_Activity:_ Each entry below should be reproduced character for character.

_Available data:_
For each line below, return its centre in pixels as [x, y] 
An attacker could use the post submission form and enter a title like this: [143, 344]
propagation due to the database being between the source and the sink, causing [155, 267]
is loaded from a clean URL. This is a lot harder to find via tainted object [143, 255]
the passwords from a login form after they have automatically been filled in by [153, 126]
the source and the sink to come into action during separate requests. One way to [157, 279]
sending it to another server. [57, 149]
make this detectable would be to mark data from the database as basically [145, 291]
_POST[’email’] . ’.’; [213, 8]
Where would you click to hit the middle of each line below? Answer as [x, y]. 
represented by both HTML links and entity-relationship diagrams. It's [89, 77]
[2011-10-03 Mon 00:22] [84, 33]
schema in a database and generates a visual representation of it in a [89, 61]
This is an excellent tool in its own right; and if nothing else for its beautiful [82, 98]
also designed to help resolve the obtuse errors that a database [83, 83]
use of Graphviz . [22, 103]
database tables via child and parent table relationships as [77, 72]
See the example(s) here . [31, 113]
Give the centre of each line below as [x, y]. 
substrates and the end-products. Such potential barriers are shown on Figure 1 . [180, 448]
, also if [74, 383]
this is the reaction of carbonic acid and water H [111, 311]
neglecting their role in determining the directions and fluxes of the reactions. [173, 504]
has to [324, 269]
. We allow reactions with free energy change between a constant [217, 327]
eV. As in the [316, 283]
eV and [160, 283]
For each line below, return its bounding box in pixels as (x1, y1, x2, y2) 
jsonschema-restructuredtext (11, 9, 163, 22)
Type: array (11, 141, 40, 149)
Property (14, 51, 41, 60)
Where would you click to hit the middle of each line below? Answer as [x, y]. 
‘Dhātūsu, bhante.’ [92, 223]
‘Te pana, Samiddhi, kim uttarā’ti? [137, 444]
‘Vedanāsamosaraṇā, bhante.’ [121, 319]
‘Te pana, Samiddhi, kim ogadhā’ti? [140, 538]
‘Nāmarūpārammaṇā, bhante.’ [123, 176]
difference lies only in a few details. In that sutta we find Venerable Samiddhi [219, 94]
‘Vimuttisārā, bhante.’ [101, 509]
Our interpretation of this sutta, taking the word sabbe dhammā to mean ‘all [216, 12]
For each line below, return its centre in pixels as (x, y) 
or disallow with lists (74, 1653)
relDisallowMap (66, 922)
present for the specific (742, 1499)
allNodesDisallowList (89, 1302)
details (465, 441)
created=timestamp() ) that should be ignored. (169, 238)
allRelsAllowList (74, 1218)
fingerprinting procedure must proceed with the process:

_Completed exercise:_
For each line below, return its centre in pixels as [x, y] 
An attacker could use the post submission form and enter a title like this: [143, 344]
propagation due to the database being between the source and the sink, causing [155, 267]
is loaded from a clean URL. This is a lot harder to find via tainted object [143, 255]
the passwords from a login form after they have automatically been filled in by [153, 126]
the source and the sink to come into action during separate requests. One way to [157, 279]
sending it to another server. [57, 149]
make this detectable would be to mark data from the database as basically [145, 291]
_POST[’email’] . ’.’; [213, 8]
Where would you click to hit the middle of each line below? Answer as [x, y]. 
represented by both HTML links and entity-relationship diagrams. It's [89, 77]
[2011-10-03 Mon 00:22] [84, 33]
schema in a database and generates a visual representation of it in a [89, 61]
This is an excellent tool in its own right; and if nothing else for its beautiful [82, 98]
also designed to help resolve the obtuse errors that a database [83, 83]
use of Graphviz . [22, 103]
database tables via child and parent table relationships as [77, 72]
See the example(s) here . [31, 113]
Give the centre of each line below as [x, y]. 
substrates and the end-products. Such potential barriers are shown on Figure 1 . [180, 448]
, also if [74, 383]
this is the reaction of carbonic acid and water H [111, 311]
neglecting their role in determining the directions and fluxes of the reactions. [173, 504]
has to [324, 269]
. We allow reactions with free energy change between a constant [217, 327]
eV. As in the [316, 283]
eV and [160, 283]
For each line below, return its bounding box in pixels as (x1, y1, x2, y2) 
jsonschema-restructuredtext (11, 9, 163, 22)
Type: array (11, 141, 40, 149)
Property (14, 51, 41, 60)
Where would you click to hit the middle of each line below? Answer as [x, y]. 
‘Dhātūsu, bhante.’ [92, 223]
‘Te pana, Samiddhi, kim uttarā’ti? [137, 444]
‘Vedanāsamosaraṇā, bhante.’ [121, 319]
‘Te pana, Samiddhi, kim ogadhā’ti? [140, 538]
‘Nāmarūpārammaṇā, bhante.’ [123, 176]
difference lies only in a few details. In that sutta we find Venerable Samiddhi [219, 94]
‘Vimuttisārā, bhante.’ [101, 509]
Our interpretation of this sutta, taking the word sabbe dhammā to mean ‘all [216, 12]
For each line below, return its centre in pixels as (x, y) 
or disallow with lists (74, 1653)
relDisallowMap (66, 922)
present for the specific (742, 1499)
allNodesDisallowList (89, 1302)
details (465, 441)
created=timestamp() ) that should be ignored. (169, 238)
allRelsAllowList (74, 1218)
fingerprinting procedure must proceed with the process:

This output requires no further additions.